2.2.1 Example using `gsub()`

For this first example, we will be removing and substituting a grave accent for an apostrophe.

Zener Cards

myData[rows[1],cols] # Displaying the relevant row

##                          Area.x                       Area.y
## 33 King's Lynn and West Norfolk King`s Lynn and West Norfolk

myData$Area.y[33] <- gsub("`","'",myData$Area.y[33]) # Running that command on this specific row

myData[rows[1],cols] # Sanity check

##                          Area.x                       Area.y
## 33 King's Lynn and West Norfolk King's Lynn and West Norfolk

# You could also run this command on the entire vector if this was a frequent problem (this applies the gsub() functions to all rows within "myData$Area.y"")

# myData$Area.y <- gsub("`","'",myData$Area.y) 

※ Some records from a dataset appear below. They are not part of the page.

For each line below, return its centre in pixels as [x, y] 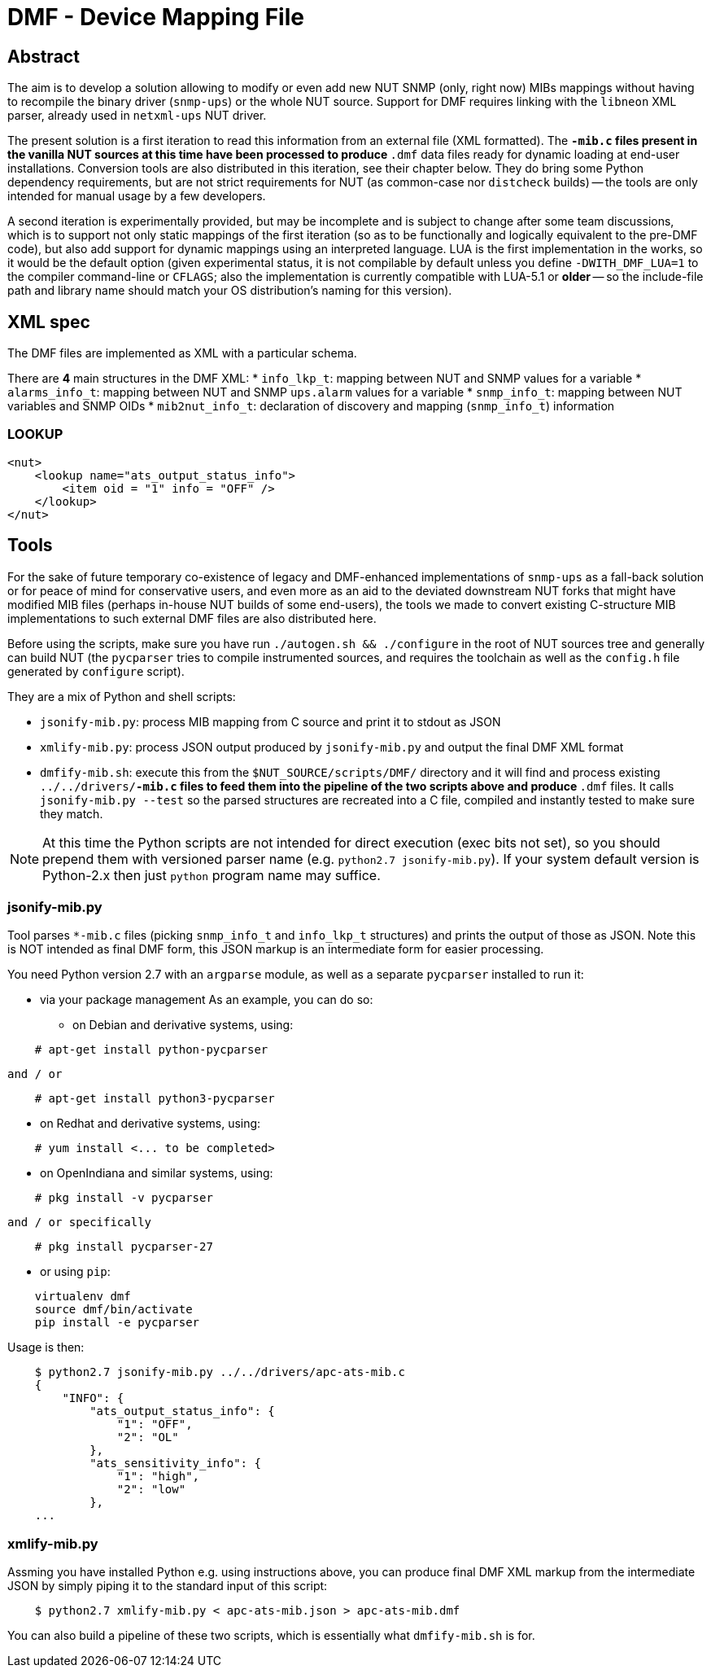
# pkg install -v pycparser [124, 1198]
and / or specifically [80, 1223]
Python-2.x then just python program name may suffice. [212, 875]
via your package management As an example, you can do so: [207, 1000]
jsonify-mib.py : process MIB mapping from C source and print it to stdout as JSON [270, 721]
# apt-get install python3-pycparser [155, 1099]
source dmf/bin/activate [113, 1310]
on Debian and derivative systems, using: [183, 1025]
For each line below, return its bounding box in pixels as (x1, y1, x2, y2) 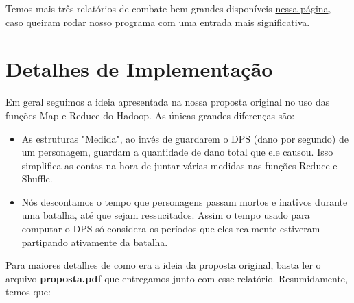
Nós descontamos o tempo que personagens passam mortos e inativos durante (21, 194, 348, 208)
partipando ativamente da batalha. (21, 234, 168, 249)
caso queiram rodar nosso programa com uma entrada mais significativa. (5, 14, 310, 29)
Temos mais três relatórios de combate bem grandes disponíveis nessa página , (5, 1, 331, 15)
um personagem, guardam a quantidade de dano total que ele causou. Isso (21, 145, 333, 159)
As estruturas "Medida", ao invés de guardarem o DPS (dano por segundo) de (21, 131, 349, 145)
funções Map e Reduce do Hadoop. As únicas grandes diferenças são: (5, 108, 295, 122)
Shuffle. (21, 171, 53, 186)
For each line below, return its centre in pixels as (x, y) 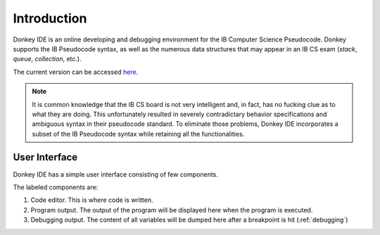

identical(myData$Area.y[33],myData$Area.x[33]) # Proving that they are now identical

## [1] TRUE

2.2.2 Example using `strsplit()` and `paste()`

For this second example, we will be splitting a text string within the Area.x variable and pasting part of its content to the Area.y variable. For your information, one could do this more efficiently (for instance, by using the paste() function directly), but I’m using this method for demonstration purposes.

Zener Cards

myData[rows[2],cols] # Displaying the relevant row

##               Area.x   Area.y
## 310 Isle of Anglesey Anglesey

x <- strsplit(myData$Area.x[310], " ") # Using strsplit to divide the text string within the "Area.x" column
x

## [[1]]
## [1] "Isle"     "of"       "Anglesey"

firstword <- x[[1]][1] # Selecting the first element of that list
firstword

## [1] "Isle"

secondword <- x[[1]][2] # Selecting the second element of that list
secondword

## [1] "of"

y <- paste(firstword,secondword) # Using paste to combine these words in a "y" object
y

## [1] "Isle of"

# If you don't want to include spaces automatically when using paste(), include the sep="" argument

paste(y, myData$Area.y[310]) # Pasting this "y" object to the "Area.y" name

## [1] "Isle of Anglesey"

myData$Area.y[310] <- paste(y, myData$Area.y[310]) # Same, but changing the content of this row in the "Area.y" column

myData$Area.y[310] # Sanity check

## [1] "Isle of Anglesey"

identical(myData$Area.y[310],myData$Area.x[310]) # Proving that they are now identical

## [1] TRUE

Exercises

Exercise 1

Convert the “Area.y” and “Area.x” variables from factor to character. Make the “Area.y” variable similar to the “Area.x” variable for the 322nd row of the dataset. Then, prove that these observations are now identical.

Relevant function: as.character(), gsub(), identical().

Exercise 2

Make the “Area.y” variable similar to the “Area.x” variable for the 324nd row of the dataset. Then, prove that these observations are now identical.

Relevant function: gsub(), identical().